1-2 Un processus d’engagement appuyé par des négociations de sens

Les communautés de pratique produisent des significations qui engagent une identification. Ces significations engagent une négociabilité qui se produit à travers la propriété du sens : « le degré par lequel nous pouvons utiliser, influencer, contrôler…et, en général, défendre comme sien le sens négocié » (Wenger, 2005, p. 220). L’expérience d’identité s’articule à la pratique selon cinq caractéristiques : l’expérience négociée, l’appartenance à une communauté, une trajectoire d’apprentissage, un noyau de multi-appartenance et une relation local/global. L’apprentissage au sein d’une communauté de pratique peut alors être vu comme un parcours identitaire au cours duquel un professionnel développe ses connaissances et ses compétences en même temps que sa carrière, ses projets personnels et son appartenance à divers groupes professionnels.

Wenger utilise le terme de trajectoire pour décrire le mouvement d’un parcours qui dispose à la fois de sa propre impulsion tout en s’inscrivant dans un réseau d’influences : « Le terme trajectoire ne suggère pas un parcours prévu ou balisé, mais un mouvement incessant, qui a sa propre impulsion en plus d’un réseau d’influences » (ibid, p. 172). Les communautés de pratique ne sont donc pas uniquement des lieux de partage et de construction de connaissances. Ce sont aussi des lieux de développement identitaire. Toutes les communautés de pratique offrent la coexistence de plusieurs modèles de négociations de trajectoires (Daele, 2009) qui constituent autant d’occasions de s’engager.

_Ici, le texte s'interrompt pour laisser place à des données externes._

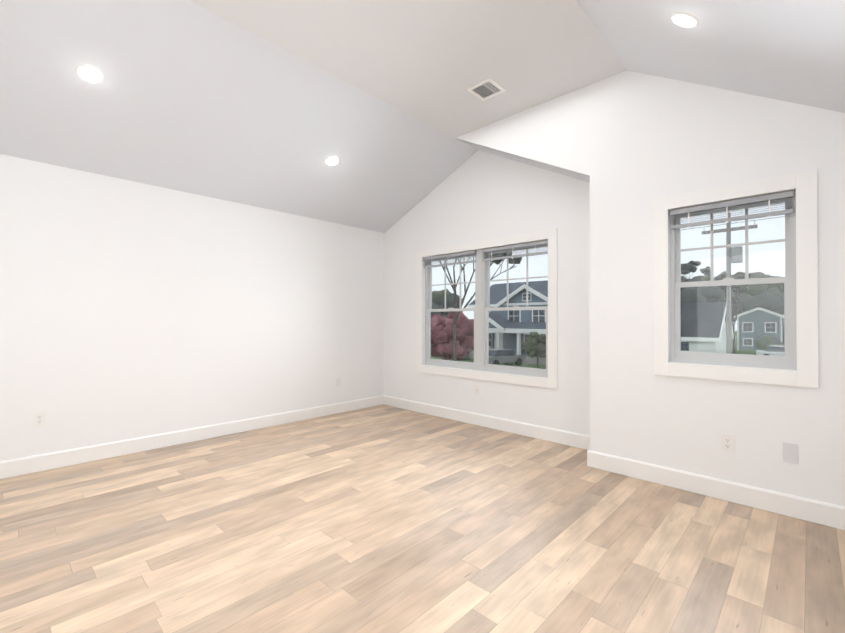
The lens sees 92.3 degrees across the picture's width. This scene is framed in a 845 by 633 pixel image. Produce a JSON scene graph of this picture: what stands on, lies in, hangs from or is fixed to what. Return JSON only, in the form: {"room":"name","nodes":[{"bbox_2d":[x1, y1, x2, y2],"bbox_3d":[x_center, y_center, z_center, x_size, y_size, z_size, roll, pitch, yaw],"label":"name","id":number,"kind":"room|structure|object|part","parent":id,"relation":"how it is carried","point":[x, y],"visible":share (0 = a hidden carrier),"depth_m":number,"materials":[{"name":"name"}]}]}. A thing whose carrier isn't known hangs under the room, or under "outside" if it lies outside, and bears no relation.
{"room":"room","nodes":[
{"label":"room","id":0,"kind":"room"},
{"bbox_2d":[0,154,383,460],"bbox_3d":[-2.540,0.007,3.816,0.150,2.440,5.900,0,-1,44],"label":"wall","id":1,"kind":"structure","parent":0,"point":[130,309],"depth_m":3.81,"materials":[{"name":"white paint"}]},
{"bbox_2d":[33,411,45,427],"bbox_3d":[-3.017,0.810,3.197,0.008,0.116,0.072,0,-1,44],"label":"electrical outlet","id":2,"kind":"object","parent":1,"relation":"attached to","point":[39,419],"visible":1,"depth_m":3.19,"materials":[{"name":"white plastic"}]},
{"bbox_2d":[0,395,383,478],"bbox_3d":[-2.483,1.159,3.748,0.016,0.130,5.600,0,-1,44],"label":"baseboard","id":3,"kind":"structure","parent":1,"relation":"attached to","point":[34,463],"depth_m":3.79,"materials":[{"name":"white paint"}]},
{"bbox_2d":[336,377,340,386],"bbox_3d":[-1.075,0.843,5.228,0.008,0.116,0.072,0,-1,44],"label":"electrical outlet","id":4,"kind":"object","parent":1,"relation":"attached to","point":[338,381],"visible":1,"depth_m":5.22,"materials":[{"name":"white plastic"}]},
{"bbox_2d":[0,404,844,632],"bbox_3d":[-0.682,1.276,2.025,5.300,0.120,5.900,0,-1,44],"label":"floor","id":5,"kind":"structure","parent":0,"point":[383,518],"depth_m":2.17,"materials":[{"name":"brown wood"}]},
{"bbox_2d":[0,0,844,232],"bbox_3d":[-0.674,-1.433,2.049,5.300,1.256,5.900,0,-1,44],"label":"ceiling","id":6,"kind":"structure","parent":0,"point":[271,104],"depth_m":2.94,"materials":[{"name":"white paint"}]},
{"bbox_2d":[75,64,103,83],"bbox_3d":[-2.222,-1.619,2.715,0.150,0.010,0.150,1,-24,-46],"label":"recessed light","id":7,"kind":"object","parent":6,"relation":"in","point":[89,73],"visible":1,"depth_m":2.71,"materials":[{"name":"white paint"}]},
{"bbox_2d":[325,155,339,165],"bbox_3d":[-0.918,-1.585,4.137,0.150,0.010,0.150,1,-24,-46],"label":"recessed light","id":8,"kind":"object","parent":6,"relation":"in","point":[332,160],"visible":1,"depth_m":4.13,"materials":[{"name":"white paint"}]},
{"bbox_2d":[467,78,505,100],"bbox_3d":[0.544,-1.921,3.442,0.235,0.008,0.235,0,-1,44],"label":"ceiling vent","id":9,"kind":"object","parent":6,"relation":"in","point":[487,89],"visible":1,"depth_m":3.44,"materials":[{"name":"white paint"}]},
{"bbox_2d":[671,12,698,27],"bbox_3d":[1.394,-1.577,2.163,0.150,0.010,0.150,1,32,-46],"label":"recessed light","id":10,"kind":"object","parent":6,"relation":"in","point":[685,19],"visible":0.94,"depth_m":2.15,"materials":[{"name":"white paint"}]},
{"bbox_2d":[384,150,589,435],"bbox_3d":[0.669,-0.335,4.729,3.230,3.157,0.150,0,-1,44],"label":"wall","id":11,"kind":"structure","parent":0,"point":[478,195],"depth_m":4.48,"materials":[{"name":"white paint"}]},
{"bbox_2d":[475,385,479,395],"bbox_3d":[0.623,0.843,4.645,0.072,0.116,0.017,0,-1,44],"label":"outlet plate","id":12,"kind":"object","parent":11,"relation":"attached to","point":[477,389],"visible":1,"depth_m":4.64,"materials":[{"name":"white plastic"}]},
{"bbox_2d":[383,395,589,449],"bbox_3d":[0.554,1.176,4.708,3.080,0.130,0.016,0,-1,44],"label":"baseboard","id":13,"kind":"structure","parent":11,"relation":"attached to","point":[577,440],"depth_m":4.44,"materials":[{"name":"white paint"}]},
{"bbox_2d":[416,228,557,388],"bbox_3d":[0.668,-0.074,4.697,1.930,1.585,0.144,0,-1,44],"label":"double window","id":14,"kind":"structure","parent":11,"relation":"in","point":[482,308],"depth_m":4.64,"materials":[{"name":"grey wood"}]},
{"bbox_2d":[424,250,475,267],"bbox_3d":[0.322,-0.691,4.996,0.808,0.146,0.037,0,-1,44],"label":"blind","id":15,"kind":"object","parent":14,"relation":"attached to","point":[468,252],"depth_m":4.97,"materials":[{"name":"grey plastic"}]},
{"bbox_3d":[0.693,-0.087,4.723,1.642,1.270,0.036,0,-1,44],"label":"glass","id":16,"kind":"part","parent":14,"relation":"part of","materials":[{"name":"clear glass"}]},
{"bbox_2d":[481,240,547,260],"bbox_3d":[0.978,-0.694,4.369,0.808,0.146,0.037,0,-1,44],"label":"blind","id":17,"kind":"object","parent":14,"relation":"attached to","point":[483,251],"depth_m":4.36,"materials":[{"name":"grey plastic"}]},
{"bbox_2d":[458,139,589,181],"bbox_3d":[1.124,-1.560,4.022,1.585,0.956,0.565,0,-1,44],"label":"ceiling slope","id":18,"kind":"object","parent":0,"point":[570,173],"visible":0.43,"depth_m":3.95,"materials":[{"name":"white paint"}]},
{"bbox_2d":[456,70,844,506],"bbox_3d":[1.664,-0.346,3.191,3.505,3.157,0.150,0,-1,44],"label":"wall","id":19,"kind":"structure","parent":0,"point":[632,144],"depth_m":2.91,"materials":[{"name":"white paint"}]},
{"bbox_2d":[587,450,844,529],"bbox_3d":[2.062,1.162,2.679,1.936,0.130,0.016,0,-1,44],"label":"baseboard","id":20,"kind":"structure","parent":19,"relation":"attached to","point":[818,512],"depth_m":2.70,"materials":[{"name":"white paint"}]},
{"bbox_2d":[721,433,734,452],"bbox_3d":[2.038,0.845,2.710,0.072,0.116,0.008,0,-1,44],"label":"outlet","id":21,"kind":"object","parent":19,"relation":"attached to","point":[727,442],"visible":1,"depth_m":2.71,"materials":[{"name":"white plastic"}]},
{"bbox_2d":[653,169,818,387],"bbox_3d":[2.079,-0.224,2.762,0.875,1.305,0.144,0,-1,44],"label":"window","id":22,"kind":"structure","parent":19,"relation":"in","point":[799,280],"depth_m":2.67,"materials":[{"name":"grey wood"}]},
{"bbox_2d":[671,191,792,228],"bbox_3d":[2.061,-0.703,2.746,0.661,0.146,0.037,0,-1,44],"label":"blind","id":23,"kind":"object","parent":22,"relation":"attached to","point":[789,194],"depth_m":2.71,"materials":[{"name":"grey plastic"}]},
{"bbox_3d":[2.104,-0.237,2.788,0.587,0.990,0.036,0,-1,44],"label":"glass","id":24,"kind":"part","parent":22,"relation":"part of","materials":[{"name":"clear glass"}]},
{"bbox_2d":[783,442,798,463],"bbox_3d":[2.263,0.839,2.497,0.072,0.116,0.006,0,-1,44],"label":"blank wall plate","id":25,"kind":"object","parent":19,"relation":"attached to","point":[790,453],"visible":1,"depth_m":2.49,"materials":[{"name":"white plastic"}]},
{"label":"outside","id":26,"kind":"structure","parent":0,"visible":0},
{"bbox_2d":[431,213,784,368],"bbox_3d":[78.227,-2.679,88.226,280.000,16.644,212.000,0,-1,44],"label":"view","id":27,"kind":"structure","parent":26,"point":[461,350],"depth_m":41.77,"materials":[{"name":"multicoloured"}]}
]}

121 La communauté d’apprentissage émergente salarié/bénévoles offre ainsi aux coordinateurs en charge de leur animation des occasions de développer des trajectoires singulières de participation. Wenger distingue trois formes d’identification qui renvoient à des modes d’appartenance différents (engagement, imagination, alignement). Les communautés de pratique, envisagées comme des propositions d’identité, deviennent alors autant de possibilités de réification qu’elles incarnent la participation des praticiens.

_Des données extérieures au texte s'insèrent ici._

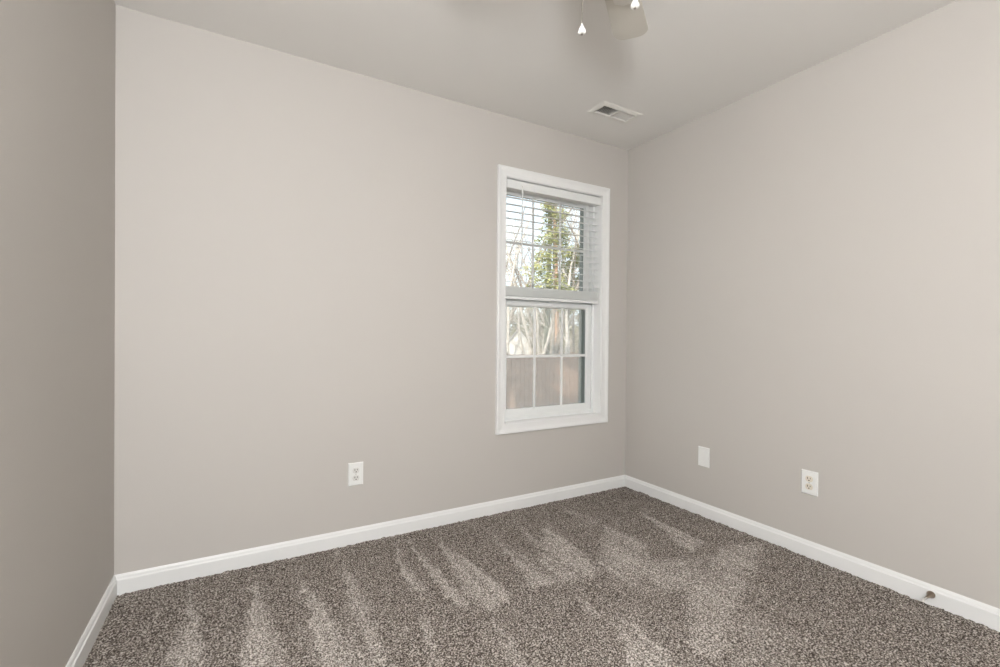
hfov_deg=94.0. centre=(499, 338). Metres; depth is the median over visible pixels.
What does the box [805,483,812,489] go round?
receptacle
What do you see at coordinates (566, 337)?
bare tree
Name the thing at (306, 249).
wall
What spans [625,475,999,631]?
baseboard
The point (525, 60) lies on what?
ceiling
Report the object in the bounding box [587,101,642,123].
ceiling vent
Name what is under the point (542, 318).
bare tree
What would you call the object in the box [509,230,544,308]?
bare tree
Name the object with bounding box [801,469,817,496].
wall outlet
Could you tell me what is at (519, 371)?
wooden fence
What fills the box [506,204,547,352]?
bare tree
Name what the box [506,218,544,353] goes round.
bare tree
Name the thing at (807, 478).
receptacle
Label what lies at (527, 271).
bare tree
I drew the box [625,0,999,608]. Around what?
wall
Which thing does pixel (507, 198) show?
bare tree
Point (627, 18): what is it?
ceiling fan
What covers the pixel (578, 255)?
evergreen
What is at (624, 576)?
floor
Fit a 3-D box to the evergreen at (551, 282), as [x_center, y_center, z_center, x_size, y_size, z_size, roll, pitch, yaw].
[1.835,-1.402,17.086,2.146,7.546,2.071,1,0,20]
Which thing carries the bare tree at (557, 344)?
on the ground
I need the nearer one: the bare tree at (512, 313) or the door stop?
the door stop
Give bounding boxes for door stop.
[921,591,934,601]
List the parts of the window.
sash, sash, frame, screen frame
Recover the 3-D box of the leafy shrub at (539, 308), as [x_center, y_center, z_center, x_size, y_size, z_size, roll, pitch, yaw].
[4.494,-0.603,43.439,3.452,5.691,4.346,0,0,3]
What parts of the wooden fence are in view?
board panel, board panel
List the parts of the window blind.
ladder cord, rail, ladder cord
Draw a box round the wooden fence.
[506,352,578,408]
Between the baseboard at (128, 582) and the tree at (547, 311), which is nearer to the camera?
the baseboard at (128, 582)
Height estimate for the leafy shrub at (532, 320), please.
4.183 m
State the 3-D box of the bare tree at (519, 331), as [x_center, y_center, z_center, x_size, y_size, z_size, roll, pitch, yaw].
[0.544,-2.555,30.710,4.134,9.539,3.193,0,0,1]
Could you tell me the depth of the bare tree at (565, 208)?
37.09 m
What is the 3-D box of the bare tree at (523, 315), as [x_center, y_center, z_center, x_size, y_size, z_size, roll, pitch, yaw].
[0.773,-3.236,26.602,4.856,11.028,3.270,0,0,-10]
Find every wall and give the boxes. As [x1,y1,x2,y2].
[0,0,115,666]
[114,5,627,574]
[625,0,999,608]
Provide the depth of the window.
3.21 m
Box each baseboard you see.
[65,575,116,666]
[115,475,624,595]
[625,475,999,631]
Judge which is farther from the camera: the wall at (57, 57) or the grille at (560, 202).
the grille at (560, 202)
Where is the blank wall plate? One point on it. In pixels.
(703, 452)
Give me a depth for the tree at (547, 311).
18.83 m
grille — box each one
[506,198,582,289]
[506,306,585,407]
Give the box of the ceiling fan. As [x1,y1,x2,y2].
[578,0,647,39]
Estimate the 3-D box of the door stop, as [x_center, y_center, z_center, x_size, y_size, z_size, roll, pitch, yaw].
[1.729,1.050,1.889,0.089,0.028,0.028,0,0,-30]
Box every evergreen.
[520,202,576,354]
[557,244,579,353]
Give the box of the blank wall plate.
[698,446,709,467]
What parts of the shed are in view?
door
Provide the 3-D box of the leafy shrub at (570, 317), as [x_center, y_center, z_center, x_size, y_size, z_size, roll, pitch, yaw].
[5.599,-0.314,41.001,3.069,5.060,3.864,1,0,26]
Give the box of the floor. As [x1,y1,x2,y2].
[83,486,999,666]
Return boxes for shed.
[508,329,532,354]
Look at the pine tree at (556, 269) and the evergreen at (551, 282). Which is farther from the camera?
the pine tree at (556, 269)
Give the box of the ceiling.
[114,0,956,149]
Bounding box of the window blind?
[506,179,600,303]
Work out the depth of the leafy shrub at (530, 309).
48.73 m
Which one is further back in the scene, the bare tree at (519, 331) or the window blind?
the bare tree at (519, 331)
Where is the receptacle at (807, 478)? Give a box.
[805,476,812,481]
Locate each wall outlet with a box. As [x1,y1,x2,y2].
[348,462,362,485]
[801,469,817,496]
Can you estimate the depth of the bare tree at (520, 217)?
28.40 m
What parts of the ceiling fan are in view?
pull knob, blade, pull knob
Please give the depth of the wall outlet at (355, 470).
2.42 m
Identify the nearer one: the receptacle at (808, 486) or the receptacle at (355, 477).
the receptacle at (808, 486)
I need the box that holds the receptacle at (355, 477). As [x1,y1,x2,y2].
[353,475,358,480]
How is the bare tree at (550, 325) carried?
on the ground
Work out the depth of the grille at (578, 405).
3.20 m
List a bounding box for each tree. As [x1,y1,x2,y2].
[506,198,541,284]
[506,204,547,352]
[506,207,577,324]
[506,209,569,354]
[506,217,534,322]
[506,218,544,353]
[506,224,544,353]
[506,248,538,354]
[506,252,544,326]
[509,208,567,328]
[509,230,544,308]
[517,216,579,353]
[521,209,579,354]
[523,204,578,353]
[544,209,551,354]
[554,208,558,340]
[555,205,579,353]
[558,212,579,353]
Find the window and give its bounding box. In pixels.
[495,164,609,434]
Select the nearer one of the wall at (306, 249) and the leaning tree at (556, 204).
the wall at (306, 249)
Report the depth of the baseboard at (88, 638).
1.64 m
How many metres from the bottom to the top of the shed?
2.870 m
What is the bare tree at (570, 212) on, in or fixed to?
on the ground

1-3 Un processus de projection soutenu par des outils de réification

Si la négociation met en jeu le langage, ce sont d’abord les relations sociales qui sont vecteurs de négociation ; la négociation caractérise alors : « le processus par lequel nous expérimentons le monde et nous nous y engageons de façon significative » (Wenger, 2005, p. 59). La négociation repose sur une dualité fondamentale : la participation et la réification. La participation et la réification ne peuvent être pensées de façon dissociées : « Dans le processus de participation, nous nous reconnaissons dans l’autre, tandis que dans le processus de réification, nous nous projetons dans le monde » (ibid, p. 64). Leurs combinaisons donnent lieu à différentes expériences de signification : le processus de participation engage des significations structurées, pertinentes et créatrices ; les réifications permettent de stabiliser les règles. Wenger envisage la participation comme une source d’identité qui engage l’individu dans sa totalité (corps, esprit, émotions, relations). La réification consiste à donner forme à une expérience à travers des objets, des symboles. L’identification s’inscrit donc à la fois dans un processus réificatif (être identifié en tant que) et dans un processus de participation qui permet le développement de l’expérience d’identité. L’identification est donc une expérience subjective organisée socialement.

Alors que le processus d’anticipation marque la projection vers le désir de métier, la manifestation de cette projection chez des professionnels confirmés implique la reconnaissance des environnements socio-professionnels.

122 Le processus de projection des coordinateurs trouve sa matérialisation à travers des points de réification qui marquent l’expression du désir de participation à l’égard des communautés de référence. Ce processus engage dans le même temps des conditions de reconnaissance spécifiques compte-tenu de la quête de légitimité qu’il induit. La formulation des hypothèses de recherche s’est appuyée sur la déclinaison de ces trois processus au regard des étapes conceptuelles préalablement identifiées.